9:28 am
Aqaba, Jordan
Today is my final day in Aqaba. I’m writing from the air-conditioned marble floored lobby of Jett Bus, which will take me to Amman on a four-hour journey. Someday when I’m asked what I did in Aqaba for 5 days I’ll take a long pause and wrack my brain before responding, “That’s a damn good question.”
Still, it was a productive and important time for me. I wrote, read, and thought a great deal, which I suppose was the entire point of this trip. I didn’t necessarily do anything I wouldn’t have done in say, Pasadena, or Manhattan, but the new setting offered a much-needed jolt in perspective.

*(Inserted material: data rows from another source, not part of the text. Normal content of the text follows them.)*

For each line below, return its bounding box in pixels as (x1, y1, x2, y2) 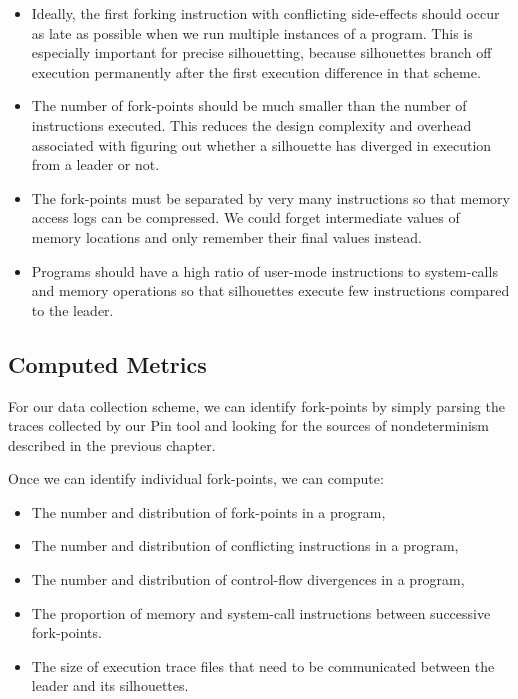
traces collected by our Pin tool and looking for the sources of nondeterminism (8, 415, 489, 436)
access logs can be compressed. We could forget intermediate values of (31, 207, 460, 228)
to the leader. (31, 299, 114, 320)
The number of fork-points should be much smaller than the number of (31, 95, 467, 116)
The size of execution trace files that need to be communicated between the (31, 655, 495, 676)
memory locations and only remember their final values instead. (31, 226, 422, 247)
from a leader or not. (31, 154, 160, 175)
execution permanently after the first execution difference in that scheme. (31, 61, 481, 82)

I’ll miss the kind and rather demur security guard; a short middle-aged man who smiled each time I crossed his path en route to my room. I’ll miss the Chicken Tikka restaurant I frequented so much the waiter knew before ordering I didn’t want the deep-fried bread. I’ll miss the long walks, while blasting an audiobook or the early 90s hip-hop of my youth, and how the lyrics and beats temporarily took me back to a place where all seemed new and possible. And of course, I’ll miss the Red Sea.
I won’t miss the incredibly aggressive cab drivers who assume just because you are on foot you need a ride. I wonder the parallels between being constantly barraged by the honking of green Mitsubishi’s and a pretty girl being ogled and cat called as she walks down a busy street. After a while your demeanor shifts and it incrementally becomes more of a challenge to be rosy all the time.
My bus should be boarding shortly. I was told by the concierge to specify that I needed to be dropped off at the 3rd Circle once we reached Amman. I felt briefly as if I were in a Hobbit movie when she told me.
Still, I can’t wait to tell my friend Sean’s fiancée, Joyce that “her peeps” were represented in A-town as were my own. Last night as I returned from a rather long and wonderfully aimless stroll, I came back to find a lobby full of Korean tourists. My mom will get a kick out of this, I thought. See you back in Amman.
While waiting for my bus I saw a Jordanian man sporting a t-shirt that read, “The Worst Mistake is to Not Make Any.”